◆ Directions ◆
Every line in the records below between the one holding "topics : Control Panel (40, 33)" and the one holding "mysql，使用mybatis连接 [62, 172]", inclusive, is to be set down exactly; all other lines are to be left out.

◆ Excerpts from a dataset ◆
-------------------------
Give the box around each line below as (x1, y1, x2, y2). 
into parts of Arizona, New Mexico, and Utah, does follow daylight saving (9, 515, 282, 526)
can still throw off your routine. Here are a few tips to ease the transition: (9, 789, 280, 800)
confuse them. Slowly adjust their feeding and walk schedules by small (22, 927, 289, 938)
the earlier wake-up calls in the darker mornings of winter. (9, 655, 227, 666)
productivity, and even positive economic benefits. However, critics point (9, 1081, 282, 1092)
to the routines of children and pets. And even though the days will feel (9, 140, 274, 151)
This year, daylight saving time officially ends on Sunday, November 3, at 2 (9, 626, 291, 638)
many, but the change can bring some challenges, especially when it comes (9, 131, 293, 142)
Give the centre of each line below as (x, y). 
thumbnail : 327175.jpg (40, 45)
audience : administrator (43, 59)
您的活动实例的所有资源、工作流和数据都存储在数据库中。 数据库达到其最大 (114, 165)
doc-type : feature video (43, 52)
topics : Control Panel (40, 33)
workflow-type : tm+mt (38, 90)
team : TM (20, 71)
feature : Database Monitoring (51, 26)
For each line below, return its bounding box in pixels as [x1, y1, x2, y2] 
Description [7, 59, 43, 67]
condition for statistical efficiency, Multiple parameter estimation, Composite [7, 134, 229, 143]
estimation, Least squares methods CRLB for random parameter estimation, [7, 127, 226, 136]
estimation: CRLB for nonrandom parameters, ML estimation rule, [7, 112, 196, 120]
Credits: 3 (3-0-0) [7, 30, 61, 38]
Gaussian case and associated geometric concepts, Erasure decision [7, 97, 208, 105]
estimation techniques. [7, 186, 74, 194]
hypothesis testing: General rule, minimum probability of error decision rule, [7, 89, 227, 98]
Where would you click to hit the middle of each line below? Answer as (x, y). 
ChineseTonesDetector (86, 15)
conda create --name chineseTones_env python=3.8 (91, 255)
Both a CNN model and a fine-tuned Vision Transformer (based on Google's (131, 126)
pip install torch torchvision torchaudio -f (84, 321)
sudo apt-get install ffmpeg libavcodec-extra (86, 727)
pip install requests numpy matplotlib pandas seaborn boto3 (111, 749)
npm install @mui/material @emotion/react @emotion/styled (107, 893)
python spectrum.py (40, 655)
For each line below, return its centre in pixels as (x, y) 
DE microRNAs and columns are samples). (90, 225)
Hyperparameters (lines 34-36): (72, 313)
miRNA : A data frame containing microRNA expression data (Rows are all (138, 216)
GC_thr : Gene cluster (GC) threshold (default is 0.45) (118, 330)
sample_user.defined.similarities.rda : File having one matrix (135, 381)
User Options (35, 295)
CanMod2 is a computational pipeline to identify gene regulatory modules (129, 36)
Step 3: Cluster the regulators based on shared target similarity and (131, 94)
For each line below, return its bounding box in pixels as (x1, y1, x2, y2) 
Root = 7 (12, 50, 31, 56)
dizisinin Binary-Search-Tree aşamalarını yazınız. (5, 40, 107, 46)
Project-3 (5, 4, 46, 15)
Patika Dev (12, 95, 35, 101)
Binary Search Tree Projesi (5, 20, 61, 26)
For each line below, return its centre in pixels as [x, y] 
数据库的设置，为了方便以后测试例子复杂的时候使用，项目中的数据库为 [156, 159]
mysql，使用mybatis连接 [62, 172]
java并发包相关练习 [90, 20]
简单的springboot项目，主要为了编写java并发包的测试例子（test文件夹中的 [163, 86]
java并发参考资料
-------------------------
◆ Task output ◆
topics : Control Panel (40, 33)
workflow-type : tm+mt (38, 90)
team : TM (20, 71)
feature : Database Monitoring (51, 26)
For each line below, return its bounding box in pixels as [x1, y1, x2, y2] 
Description [7, 59, 43, 67]
condition for statistical efficiency, Multiple parameter estimation, Composite [7, 134, 229, 143]
estimation, Least squares methods CRLB for random parameter estimation, [7, 127, 226, 136]
estimation: CRLB for nonrandom parameters, ML estimation rule, [7, 112, 196, 120]
Credits: 3 (3-0-0) [7, 30, 61, 38]
Gaussian case and associated geometric concepts, Erasure decision [7, 97, 208, 105]
estimation techniques. [7, 186, 74, 194]
hypothesis testing: General rule, minimum probability of error decision rule, [7, 89, 227, 98]
Where would you click to hit the middle of each line below? Answer as (x, y). 
ChineseTonesDetector (86, 15)
conda create --name chineseTones_env python=3.8 (91, 255)
Both a CNN model and a fine-tuned Vision Transformer (based on Google's (131, 126)
pip install torch torchvision torchaudio -f (84, 321)
sudo apt-get install ffmpeg libavcodec-extra (86, 727)
pip install requests numpy matplotlib pandas seaborn boto3 (111, 749)
npm install @mui/material @emotion/react @emotion/styled (107, 893)
python spectrum.py (40, 655)
For each line below, return its centre in pixels as (x, y) 
DE microRNAs and columns are samples). (90, 225)
Hyperparameters (lines 34-36): (72, 313)
miRNA : A data frame containing microRNA expression data (Rows are all (138, 216)
GC_thr : Gene cluster (GC) threshold (default is 0.45) (118, 330)
sample_user.defined.similarities.rda : File having one matrix (135, 381)
User Options (35, 295)
CanMod2 is a computational pipeline to identify gene regulatory modules (129, 36)
Step 3: Cluster the regulators based on shared target similarity and (131, 94)
For each line below, return its bounding box in pixels as (x1, y1, x2, y2) 
Root = 7 (12, 50, 31, 56)
dizisinin Binary-Search-Tree aşamalarını yazınız. (5, 40, 107, 46)
Project-3 (5, 4, 46, 15)
Patika Dev (12, 95, 35, 101)
Binary Search Tree Projesi (5, 20, 61, 26)
For each line below, return its centre in pixels as [x, y] 
数据库的设置，为了方便以后测试例子复杂的时候使用，项目中的数据库为 [156, 159]
mysql，使用mybatis连接 [62, 172]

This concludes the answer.